The line that contains "初心者でも実践しやすい" marks the start. Output it and all remaining lines exactly, through the final line of the listing.

** Opening TASK MATERIAL block **

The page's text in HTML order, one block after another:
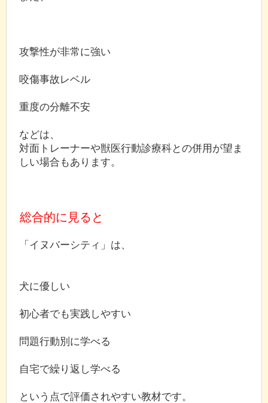
攻撃性が非常に強い
咬傷事故レベル
重度の分離不安
などは、
対面トレーナーや獣医行動診療科との併用が望ま
しい場合もあります。
総合的に見ると
「イヌバーシティ」は、
犬に優しい
初心者でも実践しやすい
問題行動別に学べる
自宅で繰り返し学べる
という点で評価されやすい教材です。

** Closing TASK MATERIAL block **

RESPONSE TO THIS EXERCISE:
初心者でも実践しやすい
問題行動別に学べる
自宅で繰り返し学べる
という点で評価されやすい教材です。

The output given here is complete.